We have seen this with the two-child cap, initially framed as immovable until a national strategy was in place, only to be softened once political reality intervened. Similarly, proposals around inheritance tax for farmers and family businesses were originally set to reduce relief for assets above £1 million, sparking concern that family farms and small enterprises would be hit hard. After sustained lobbying and pressure, the government increased the threshold to £2.5 million, protecting most smaller estates while still taxing larger ones. Backtracking on planned rises in hospitality business rates provides a further example, with targeted relief offered to pubs only after warnings of closures and job losses from the sector and MPs.
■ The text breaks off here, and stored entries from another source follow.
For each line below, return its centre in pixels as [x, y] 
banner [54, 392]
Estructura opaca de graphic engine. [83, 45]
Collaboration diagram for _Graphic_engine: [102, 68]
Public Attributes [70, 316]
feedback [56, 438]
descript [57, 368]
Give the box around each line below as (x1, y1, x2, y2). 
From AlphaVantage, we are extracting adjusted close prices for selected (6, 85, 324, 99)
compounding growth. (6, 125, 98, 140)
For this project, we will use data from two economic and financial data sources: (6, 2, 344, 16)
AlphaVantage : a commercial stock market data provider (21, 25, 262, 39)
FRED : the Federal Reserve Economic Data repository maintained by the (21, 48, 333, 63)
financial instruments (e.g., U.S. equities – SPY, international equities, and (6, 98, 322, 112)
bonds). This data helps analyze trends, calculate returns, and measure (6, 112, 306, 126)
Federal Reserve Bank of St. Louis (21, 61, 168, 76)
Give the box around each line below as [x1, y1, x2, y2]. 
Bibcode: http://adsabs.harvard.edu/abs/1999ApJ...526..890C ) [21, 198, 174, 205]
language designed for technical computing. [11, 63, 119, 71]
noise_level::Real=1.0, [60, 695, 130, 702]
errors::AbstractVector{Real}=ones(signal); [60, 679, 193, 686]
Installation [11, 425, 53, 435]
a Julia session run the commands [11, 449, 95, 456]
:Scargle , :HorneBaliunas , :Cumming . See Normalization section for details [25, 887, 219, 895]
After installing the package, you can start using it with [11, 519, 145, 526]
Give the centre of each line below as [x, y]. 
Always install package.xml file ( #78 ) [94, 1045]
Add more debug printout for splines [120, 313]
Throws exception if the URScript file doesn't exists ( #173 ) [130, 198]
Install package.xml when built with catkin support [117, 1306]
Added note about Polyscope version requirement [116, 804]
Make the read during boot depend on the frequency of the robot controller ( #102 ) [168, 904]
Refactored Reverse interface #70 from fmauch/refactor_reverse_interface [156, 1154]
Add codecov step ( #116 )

In all cases, early assumptions about affordability or savings proved questionable, and retreat occurred only under pressure.
From solidarity to silence
The WASPI case is made worse by the contrast between Labour’s rhetoric in opposition and its conduct in government.
In opposition, many senior Labour figures publicly aligned themselves with WASPI women, pledging to “right that injustice.” Sir Keir Starmer, Rachel Reeves, and Liz Kendall all attended photo opportunities with campaigners, made public statements of support, and criticised the Conservative government for delaying redress. Some even backed parliamentary bills aimed at forcing action on compensation.
Yet once in government, that support largely shifted. Ministers now argue compensation is unaffordable, while the Prime Minister has stated that most women “knew” about the pension changes – a figure disputed by campaigners who argue it misrepresents whether women were adequately informed. Chancellor Rachel Reeves echoed that position, framing it as a fiscal constraint rather than a moral question.
A number of Labour MPs have voiced their disappointment with the government’s refusal and called for the issue to be reconsidered.
For WASPI campaigners, the juxtaposition is not just disappointment – it is a sense of betrayal. Those who criticised Conservative inaction are now using cost and technicality to justify their own delay. The hypocrisy is stark, and it highlights the government’s broader tendency to react only when public or political pressure makes inaction untenable, rather than acting from principle.
A local failure too
When the Tyne and Wear WASPI delegation attended Newcastle City Council, some members of the Labour administration failed to engage constructively. The delegation came seeking recognition and justice for women who have suffered clear injustice, yet moving a serious issue and a campaign for fairness to a later point in the evening caused unnecessary inconvenience for these valiant campaigners.
A motion and a choice
I have submitted a motion to the January meeting of Newcastle City Council calling on the administration to urge its national party to do the right thing: to agree full and fair compensation in line with the Ombudsman’s findings, and to issue a public apology for the manner in which WASPI women have been treated.
Over the next twelve weeks, parliament has an opportunity – created not by government leadership, but by WASPI determination – to finally resolve this injustice properly.
The question is no longer whether the state can afford to put this right. It is whether it is prepared to continue governing by reaction rather than principle.
WASPI women should never have had to go to court to be heard. They certainly should not have to wait any longer for justice.